During last Sunday morning’s visit to the newsstand, I noticed a story listed on the cover of the most recent issue of the Atlantic magazine. It was the promise of finding out How The Web is Killing Truth that caused me to add the publication to my stack of Sunday morning purchases.

Sometime later I noticed a tweet by Google CEO, Eric Schmidt, that pointed to the same article online. The crux of the article concerns what happens when the crowd votes for the truth or falsity of a web page containing a news story. In particular, it deals with acts of collusion by right-wing operatives with regard to certain stories as they flowed through the Digg platform.

Digg depends on the authenticity and sincerity of its community to ‘digg’ or ‘bury’ stories based on their genuine thoughts and feelings. If the community were to break into ideological sub-communities that acted in concert to bury certain stories based on ideological principles, then the output of the platform could be systematically distorted.

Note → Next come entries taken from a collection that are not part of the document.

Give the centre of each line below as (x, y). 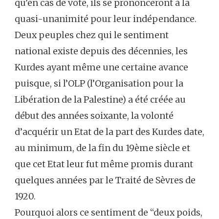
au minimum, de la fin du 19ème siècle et (102, 148)
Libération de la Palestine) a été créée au (100, 100)
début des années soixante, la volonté (94, 116)
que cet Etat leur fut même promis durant (104, 164)
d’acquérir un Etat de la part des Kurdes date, (109, 132)
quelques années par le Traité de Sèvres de (105, 180)
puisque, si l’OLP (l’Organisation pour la (99, 84)
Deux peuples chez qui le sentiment (92, 35)
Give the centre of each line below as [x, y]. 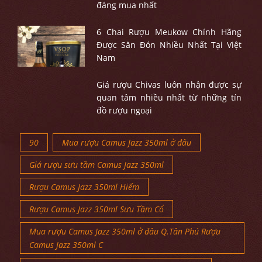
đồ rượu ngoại [124, 110]
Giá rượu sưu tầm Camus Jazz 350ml [96, 165]
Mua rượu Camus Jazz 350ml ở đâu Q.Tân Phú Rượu [125, 231]
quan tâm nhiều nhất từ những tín [169, 97]
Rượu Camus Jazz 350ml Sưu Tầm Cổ [96, 209]
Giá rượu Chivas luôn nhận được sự [169, 85]
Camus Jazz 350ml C [66, 245]
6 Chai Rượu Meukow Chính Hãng [169, 32]
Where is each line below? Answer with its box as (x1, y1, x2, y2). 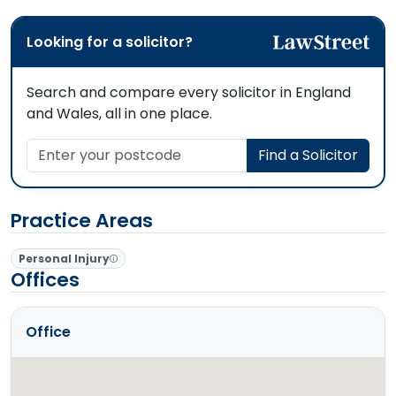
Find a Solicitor (258, 144, 358, 165)
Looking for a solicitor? (27, 31, 193, 52)
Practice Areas (11, 206, 153, 234)
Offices (11, 265, 80, 293)
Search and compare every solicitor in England (27, 81, 351, 103)
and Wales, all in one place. (27, 103, 212, 124)
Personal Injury (18, 250, 110, 266)
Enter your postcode (26, 137, 169, 158)

For a time Digg withdrew the ‘bury’ button in response to this dilemma. The ‘bury’ button provided a tool for political activists to swiftboat opinion pieces and stories from the opposing ideological camp. Rather than a genuine expression of the crowd, the platform’s output was filtered through the prism of two ideologies fighting for shelf space at the top of a prioritized list.

Eric Schmidt’s interest in the story may have reflected his understanding of how this kind of user behavior might affect PageRank, especially as it begins to add a real-time/social component. Larry Page’s search algorithm is based on the idea that the number and quality of citations attached to a particular page should determine its rank in a list of search results. The predecessor to this concept was the reputation accorded to scholars whose academic papers were widely cited within the literature of a topic.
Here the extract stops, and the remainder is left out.